Denis Walker, an Aboriginal rights activist and freedom fighter who died on December 4 at the age of 71, has been described as a trailblazer, revolutionary and a giant in the Aboriginal movement.
A Noonuccal man from Minjerribah, Stradbroke Island, in southern Queensland, Walker was the son of poet Oodgeroo Noonucal (Kath Walker) and Bruce Walker.
He was a major figure in the civil rights and land rights movements of the 1970s, and continued to fight for a treaty between the Australian government and Aboriginal nations until his death.
In 1972, Walker co-founded the Brisbane chapter of the Australian Black Panther Party (BPP) with fellow Murri activist Sam Watson. At the time, Walker declared the BPP to be “the vanguard for all the depressed people, and in Australia the Aboriginals are the most depressed of all”.
Walker was a member of the famous “Brisbane Three”, with John Garcia and Lionel Fogarty who, in 1975, were charged by Queensland Premier Joh Bjelke-Petersen's Special Branch on a trumped up charge of conspiracy. After a national campaign in their defence, the three were eventually acquitted.
Watson paid tribute to his friend and comrade: “Through the 1960s, Denis was involved in the Aboriginal advancement movement. In the 1970s, we entered the Black Power phase together.
“Denis and I launched the Black Panther Party of Australia in 1972. We developed its aims from the US BPP San Francisco branch manifesto, adapted to the Australian situation.
“We offered Black studies classes to Aboriginal youth here, in particular programs of self-help. Denis played a key role.
“He later shifted to involvement in the national medical service program, and later again to the national Treaty movement.”
In a moving eulogy at a service at the Aboriginal Tent Embassy in Canberra, Walker’s son Raymond [Nunka Wulew] said: “He will be remembered not only as a father, grandfather and great-grandfather but as an advocate, leader and a warrior for our people in his mission for peace, prosperity and healing. May his spirit rest in the Dreamtime.”

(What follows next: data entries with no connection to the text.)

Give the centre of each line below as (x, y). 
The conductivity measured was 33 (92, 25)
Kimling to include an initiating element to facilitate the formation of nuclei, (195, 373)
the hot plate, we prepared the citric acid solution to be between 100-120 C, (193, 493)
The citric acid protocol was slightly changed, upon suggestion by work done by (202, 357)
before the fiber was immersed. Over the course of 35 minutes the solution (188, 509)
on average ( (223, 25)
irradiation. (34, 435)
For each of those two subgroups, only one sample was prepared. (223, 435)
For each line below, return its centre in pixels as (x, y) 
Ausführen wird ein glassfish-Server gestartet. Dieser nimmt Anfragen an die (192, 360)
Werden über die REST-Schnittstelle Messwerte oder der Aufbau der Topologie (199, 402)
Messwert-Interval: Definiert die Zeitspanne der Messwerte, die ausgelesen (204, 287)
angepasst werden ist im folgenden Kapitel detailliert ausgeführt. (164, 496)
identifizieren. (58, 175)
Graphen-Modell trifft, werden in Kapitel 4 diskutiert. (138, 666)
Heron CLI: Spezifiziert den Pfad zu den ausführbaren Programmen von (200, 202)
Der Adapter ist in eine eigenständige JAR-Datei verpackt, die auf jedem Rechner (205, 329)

: “I’m very proud of my brother for moving it to the next level and that was to start things like the National Aboriginal Health Organisation, which was started up in Brisbane, the Aboriginal Legal Services, started in Redfern, which he was a big part of.”
Fellow activist Les Collins said Walker was instrumental in establishing many services available to the Aboriginal and Torres Strait Islander community: "Like the legal services, health services, housing services, childcare services, pre-school services and influencing government policy in these matters and matters such as education.”

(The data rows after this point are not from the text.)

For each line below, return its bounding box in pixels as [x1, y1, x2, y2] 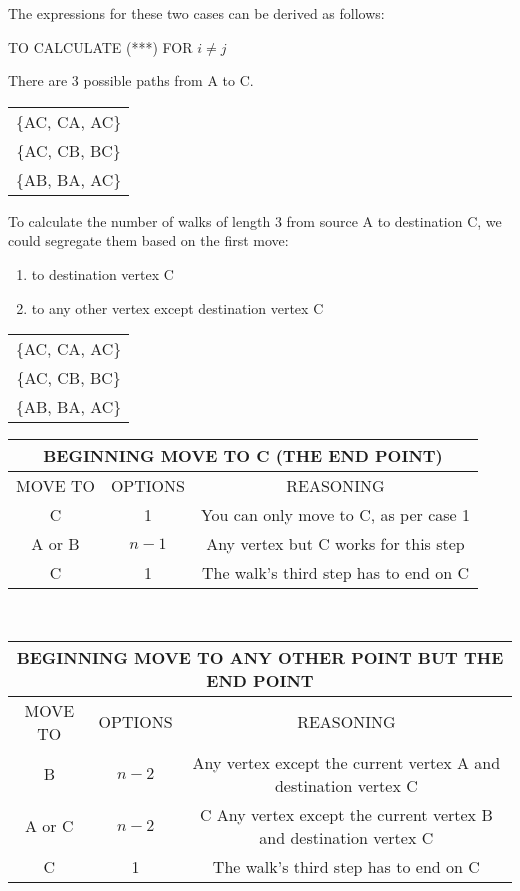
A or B [31, 532, 80, 556]
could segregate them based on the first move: [8, 230, 289, 251]
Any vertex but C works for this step [206, 532, 465, 556]
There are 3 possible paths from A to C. [8, 70, 254, 91]
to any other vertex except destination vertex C [31, 297, 324, 318]
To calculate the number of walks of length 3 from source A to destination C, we [8, 210, 502, 231]
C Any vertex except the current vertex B [199, 802, 493, 826]
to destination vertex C [31, 263, 174, 284]

Gunai-Gundjitmara elder Marjorie Thorpe first met Walker in Brisbane in the 1970s. “He established all of these organisations on the basis of sovereignty, of being sovereigns, of us being the original peoples of this country who never gave up that sovereignty. He always fought to maintain our spirit of who we are and where we come from.”
Collins said he was a fearless leader who will always be remembered: “He’s like our modern day Pemulwuy or Windradyne. He was a fighter and a visionary and, to my knowledge, he never took a day off from fighting for our rights.”
Watson said: “Denis made a great contribution to the Black liberation struggle in Australia. He was an inspiring leader for our continuing movement, and will be widely remembered.”